You would think that a team playing in green might have a slight advantage, in that they would be virtually invisible to their opponents' defence, who would have trouble seeing them camouflaged against the backdrop of grass, hedges and trees. Perhaps, but this can work two ways, as it was plain that Blackfield's players must also have had trouble seeing each other - at least, this would explain their lack of accurate passing (this would also go some way towards accounting for Plymouth Argyle's league position).

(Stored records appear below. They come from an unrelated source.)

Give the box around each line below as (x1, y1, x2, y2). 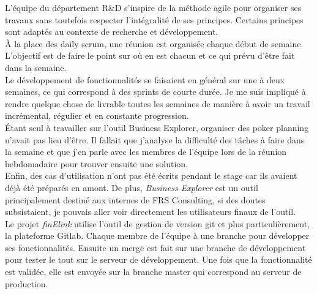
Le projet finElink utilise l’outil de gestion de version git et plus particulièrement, (5, 217, 310, 230)
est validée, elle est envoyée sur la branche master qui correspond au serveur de (5, 265, 302, 278)
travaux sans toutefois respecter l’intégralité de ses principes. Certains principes (5, 13, 304, 26)
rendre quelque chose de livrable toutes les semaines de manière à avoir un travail (5, 97, 310, 110)
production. (5, 277, 48, 290)
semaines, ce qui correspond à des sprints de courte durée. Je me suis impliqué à (5, 85, 306, 98)
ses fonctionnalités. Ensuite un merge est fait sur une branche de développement (5, 241, 306, 254)
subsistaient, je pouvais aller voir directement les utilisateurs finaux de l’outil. (5, 205, 296, 218)
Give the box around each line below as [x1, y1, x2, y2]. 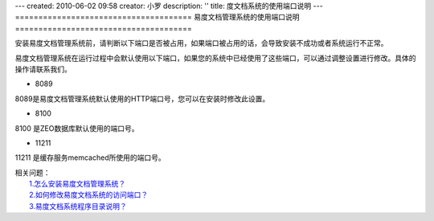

Eventually, two quick goals by Alton's 9 and 8 had Blackfield at sixes and sevens. One low poke to the keeper's right, the next to his left, and that was that, bar a sending-off for the home side's number 11 during injury time - but just like Arsene Wenger, I was unsighted by a gaggle of players, so I don't know what his offence was.


...and two minutes later, it's 2-0 to the visitors.
It was a grim afternoon for the greens beneath the chimneys and pylons. I wish it could have been better for the sake of their convivial volunteers, but you can't win every week.

I plan on going to another match on 11th February, so the next report should appear early in the following week.